LangChain Query Rewriting Integration

from langchain_core.prompts import ChatPromptTemplate
from langchain_openai import ChatOpenAI
from langchain_core.output_parsers import StrOutputParser

rewrite_prompt = ChatPromptTemplate.from_messages([
    ("system", """You are an expert at reformulating search queries for a technical knowledge base.
Rewrite the user's question to maximize retrieval effectiveness.
- Make it standalone (no conversational context assumed)
- Use precise technical vocabulary
- Keep it concise but specific"""),
    ("human", "{question}"),
])

rewriter_chain = rewrite_prompt | ChatOpenAI(model="gpt-4o-mini") | StrOutputParser()

# Use in RAG chain
rewritten_query = rewriter_chain.invoke({"question": user_query})
retrieved_docs = retriever.invoke(rewritten_query)

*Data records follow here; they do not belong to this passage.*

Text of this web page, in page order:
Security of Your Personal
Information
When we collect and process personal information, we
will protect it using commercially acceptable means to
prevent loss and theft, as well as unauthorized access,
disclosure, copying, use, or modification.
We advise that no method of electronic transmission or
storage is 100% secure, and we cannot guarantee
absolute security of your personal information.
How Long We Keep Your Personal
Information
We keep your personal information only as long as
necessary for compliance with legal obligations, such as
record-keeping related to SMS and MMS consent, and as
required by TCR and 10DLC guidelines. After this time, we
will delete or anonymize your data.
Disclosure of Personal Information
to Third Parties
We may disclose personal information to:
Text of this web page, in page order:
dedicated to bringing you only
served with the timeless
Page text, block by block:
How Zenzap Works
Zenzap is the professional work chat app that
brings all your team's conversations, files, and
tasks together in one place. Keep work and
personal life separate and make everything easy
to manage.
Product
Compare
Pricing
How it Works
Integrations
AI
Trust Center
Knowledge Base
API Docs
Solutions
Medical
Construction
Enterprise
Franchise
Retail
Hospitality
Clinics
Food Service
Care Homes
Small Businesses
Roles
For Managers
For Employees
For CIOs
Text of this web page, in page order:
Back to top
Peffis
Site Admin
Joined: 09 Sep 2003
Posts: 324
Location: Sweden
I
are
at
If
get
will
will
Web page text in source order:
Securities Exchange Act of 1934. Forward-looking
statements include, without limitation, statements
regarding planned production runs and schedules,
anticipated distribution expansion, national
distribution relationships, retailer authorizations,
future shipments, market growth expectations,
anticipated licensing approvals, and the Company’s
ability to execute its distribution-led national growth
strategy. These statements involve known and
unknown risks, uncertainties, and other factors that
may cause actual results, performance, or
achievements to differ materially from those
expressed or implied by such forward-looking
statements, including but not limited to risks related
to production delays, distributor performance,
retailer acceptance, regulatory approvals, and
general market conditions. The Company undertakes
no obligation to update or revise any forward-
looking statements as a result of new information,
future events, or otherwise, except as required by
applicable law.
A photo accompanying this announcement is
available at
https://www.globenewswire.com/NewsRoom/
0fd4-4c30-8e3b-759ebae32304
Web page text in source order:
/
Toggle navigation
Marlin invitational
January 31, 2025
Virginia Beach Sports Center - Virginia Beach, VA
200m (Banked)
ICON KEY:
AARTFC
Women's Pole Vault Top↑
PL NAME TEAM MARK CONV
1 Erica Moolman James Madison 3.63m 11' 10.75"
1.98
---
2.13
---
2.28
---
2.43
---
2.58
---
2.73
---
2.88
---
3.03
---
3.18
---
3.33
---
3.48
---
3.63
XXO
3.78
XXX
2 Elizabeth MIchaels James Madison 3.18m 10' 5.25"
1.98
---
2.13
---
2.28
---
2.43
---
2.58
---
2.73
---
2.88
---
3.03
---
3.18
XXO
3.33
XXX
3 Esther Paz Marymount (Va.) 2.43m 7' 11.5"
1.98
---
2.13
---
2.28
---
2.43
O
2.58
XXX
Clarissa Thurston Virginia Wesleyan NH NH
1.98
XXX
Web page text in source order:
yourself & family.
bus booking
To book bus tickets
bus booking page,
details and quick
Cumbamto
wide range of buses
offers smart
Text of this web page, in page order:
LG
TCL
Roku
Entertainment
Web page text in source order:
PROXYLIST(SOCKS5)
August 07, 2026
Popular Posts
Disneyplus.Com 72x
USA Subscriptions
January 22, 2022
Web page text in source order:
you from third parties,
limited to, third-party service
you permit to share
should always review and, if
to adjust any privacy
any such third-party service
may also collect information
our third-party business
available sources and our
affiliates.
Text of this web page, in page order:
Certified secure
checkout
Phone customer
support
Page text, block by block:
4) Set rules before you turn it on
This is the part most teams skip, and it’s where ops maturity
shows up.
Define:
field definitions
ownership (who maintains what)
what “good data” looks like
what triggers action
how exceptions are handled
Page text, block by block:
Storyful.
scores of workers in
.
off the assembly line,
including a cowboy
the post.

Measuring Rewriting Quality

Don’t assume rewriting helps — measure it:

def evaluate_rewriting(
    test_queries: list[dict],  # [{"original": ..., "expected_doc_id": ...}, ...]
    retriever,
    rewriter,
) -> dict:
    original_recalls = []
    rewritten_recalls = []

    for item in test_queries:
        # Recall with original query
        orig_results = retriever.invoke(item["original"])
        orig_recall = item["expected_doc_id"] in [r.id for r in orig_results]

        # Recall with rewritten query
        rewritten = rewriter(item["original"])
        rewrite_results = retriever.invoke(rewritten)
        rewrite_recall = item["expected_doc_id"] in [r.id for r in rewrite_results]

        original_recalls.append(orig_recall)
        rewritten_recalls.append(rewrite_recall)

    return {
        "original_recall": sum(original_recalls) / len(original_recalls),
        "rewritten_recall": sum(rewritten_recalls) / len(rewritten_recalls),
        "improvement": sum(rewritten_recalls) / len(rewritten_recalls)
                     - sum(original_recalls) / len(original_recalls),
    }

2025 Trend: Online Query Rewriting with Feedback

Emerging systems track which retrieved documents the user engaged with (clicked on, referenced in follow-up questions) and use that signal to fine-tune the rewriting model. Queries that led to “good” retrievals reinforce those rewriting patterns; queries that led to irrelevant results penalize them. This creates a self-improving rewriting loop over time.

Query rewriting is often the cheapest high-value improvement you can add to an existing RAG pipeline. A single LLM call to clean up the query can improve retrieval recall by 15–30% on conversational use cases where context dependency is common.